This article is part of: Centre for Cybersecurity
  • Cyber attacks in the financial sector pose a serious threat to global financial stability, according to a new IMF report.
  • The financial sector is uniquely exposed to cyber risk and resulting losses could cause major disruptions.
  • Cyber incidents "could threaten financial institutions’ operational resilience and adversely affect overall macrofinancial stability," the report states.

Global financial stability is under threat from the increasing frequency and sophistication of cyberattacks, according to a new report by the International Monetary Fund (IMF).

The risk of extreme losses from cyberattacks is also increasing, the report notes, leaving the financial sector uniquely exposed to cyber threats as operations involve vast amounts of sensitive data and transactions.

For financial institutions, the result of a cyberattack could mean funding challenges, reputational damage and could even lead to insolvency.
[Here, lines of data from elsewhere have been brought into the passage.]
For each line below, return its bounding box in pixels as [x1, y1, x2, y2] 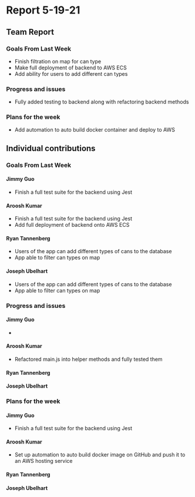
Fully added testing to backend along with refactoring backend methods [14, 98, 189, 106]
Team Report [6, 27, 55, 37]
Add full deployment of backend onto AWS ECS [14, 221, 130, 229]
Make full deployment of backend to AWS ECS [14, 64, 127, 71]
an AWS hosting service [14, 458, 73, 465]
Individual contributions [6, 143, 96, 153]
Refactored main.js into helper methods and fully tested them [14, 355, 163, 362]
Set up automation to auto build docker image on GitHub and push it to [14, 451, 186, 458]

Moreover, experts warn that for the wider financial sector, major attacks could undermine confidence in the system, disrupt critical services and spill over to other sectors.

Greater threat
Extreme losses from cyberattacks have increased four-fold since 2017. Image: IMF

In the past two decades, nearly one-fifth of reported cyber incidents have affected the global financial sector, causing $12 billion in direct losses to financial firms, according to the IMF’s Global Financial Stability Report. Since 2020, direct losses amounted to an estimated $2.5 billion.
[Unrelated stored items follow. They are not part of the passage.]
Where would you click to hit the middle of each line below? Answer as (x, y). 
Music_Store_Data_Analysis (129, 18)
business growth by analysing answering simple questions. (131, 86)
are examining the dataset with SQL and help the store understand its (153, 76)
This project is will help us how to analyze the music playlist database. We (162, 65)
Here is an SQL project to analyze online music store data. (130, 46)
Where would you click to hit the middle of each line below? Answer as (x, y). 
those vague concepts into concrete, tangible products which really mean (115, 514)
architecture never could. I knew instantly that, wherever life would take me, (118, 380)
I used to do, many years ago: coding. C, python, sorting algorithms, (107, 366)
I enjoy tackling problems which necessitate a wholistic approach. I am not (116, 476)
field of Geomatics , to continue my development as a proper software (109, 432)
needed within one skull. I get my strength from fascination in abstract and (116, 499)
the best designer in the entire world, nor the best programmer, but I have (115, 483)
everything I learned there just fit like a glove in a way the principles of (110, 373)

"While largely recognized as leaders from a cyber maturity standpoint, financial institutions are as vulnerable to steady increase in the frequency and sophistication of cyberattacks as any other sector," said Akshay Joshi, the Head of Industry and Partnerships at the World Economic Forum's Centre for Cybersecurity.

The IMF report adds that banks are particularly targeted and that loss figures are likely much higher when indirect losses and reputational damage are considered.
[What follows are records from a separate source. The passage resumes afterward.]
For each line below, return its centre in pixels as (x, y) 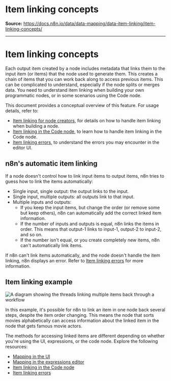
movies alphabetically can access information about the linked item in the (82, 320)
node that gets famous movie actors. (44, 326)
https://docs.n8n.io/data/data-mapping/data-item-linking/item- (90, 23)
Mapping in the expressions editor (48, 362)
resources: (17, 346)
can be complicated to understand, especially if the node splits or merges (82, 85)
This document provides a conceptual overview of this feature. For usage (82, 105)
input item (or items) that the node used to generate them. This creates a (81, 74)
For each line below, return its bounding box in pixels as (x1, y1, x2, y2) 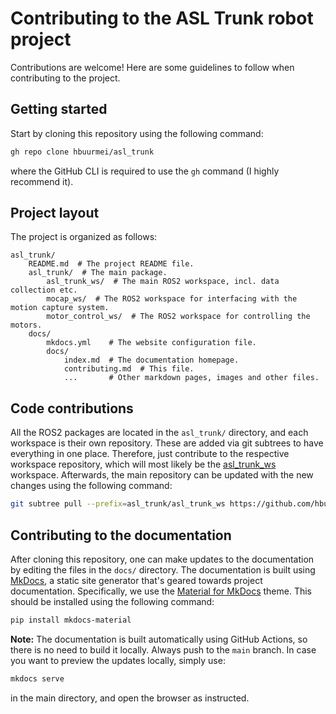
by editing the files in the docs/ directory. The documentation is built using (10, 563, 316, 576)
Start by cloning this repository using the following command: (10, 127, 264, 139)
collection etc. (10, 285, 78, 296)
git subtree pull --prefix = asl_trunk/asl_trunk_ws (10, 499, 226, 509)
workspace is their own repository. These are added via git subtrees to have (10, 437, 324, 449)
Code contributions (10, 400, 134, 417)
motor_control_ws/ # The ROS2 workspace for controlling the (46, 312, 311, 322)
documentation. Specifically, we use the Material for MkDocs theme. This (10, 585, 312, 597)
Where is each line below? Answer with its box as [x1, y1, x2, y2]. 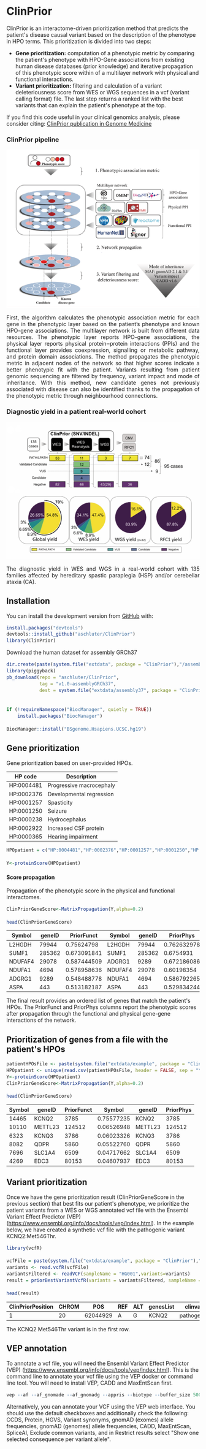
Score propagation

"Cyber incidents are a key operational risk that could threaten financial institutions’ operational resilience and adversely affect overall macrofinancial stability," the report stated, adding that "while cyber incidents thus far have not been systemic, ongoing rapid digital transformation and technological innovation (such as artificial intelligence) and heightened global geopolitical tensions exacerbate the risk."

Attractive Target
The financial sector is a prime target for cyber criminals. Image: IMF

The IMF's report urges financial firms to boolster their cybersecurity capacity through efforts such as stress testing and information-sharing arrangements, among other recommendations. Moreover, the IMF calls on authorities to develop appropriate and adequate national cybersecurity strategies that are accompanied by regulatory frameworks.

"With the global financial system facing significant and growing cyber risks, policy and governance frameworks to mitigate the risks must keep pace," the report states.

The IMF also called for greater international cooperation around cybersecurity efforts, noting that cyberattacks often originate from outside a financial firm’s home country.

Growing cybersecurity gap

For financial institutions, securing the digital ecosystems is vital, experts maintain. Yet in the wider economy there are growing inequalities between organizations that are cyber resilient and those that aren’t, according to the World Economic Forum’s Global Cybersecurity Outlook 2024 report.

While large organizations have demonstrated gains in cybersecurity, the cyber resilience of small and medium enterprises (SMEs) has declined, the report found. In fact, there has been a 30% drop in the number of SMEs maintaining a minimum viable cyber resilience level despite making up the majority of companies in many countries.

Moreover, the Forum's report found that the disparity between the cybersecurity haves and have nots is being exacerbated by emerging technologies, with many SMEs being left behind as advanced technologies develop.

Cyber skills shortages

The Strategic Cybersecurity Talent Framework, a white paper from the World Economic Forum, found that efforts to meet cybersecurity objectives are being hampered by an ongoing skills shortage.

The framework found that there is a global shortage of 4 million cybersecurity professionals, with more than half of public organizations listing a lack of resources and skills as their biggest challenge to improving cyber resilience.

However, efforts are underway to mitigate the cyber skills shortage. The Forum’s Bridging the Cyber Skills Gap initiative, for instance, works to raise awareness amongst executives as well as establish processes that will help build sustainable cyber talent pipelines within organizations and across sectors.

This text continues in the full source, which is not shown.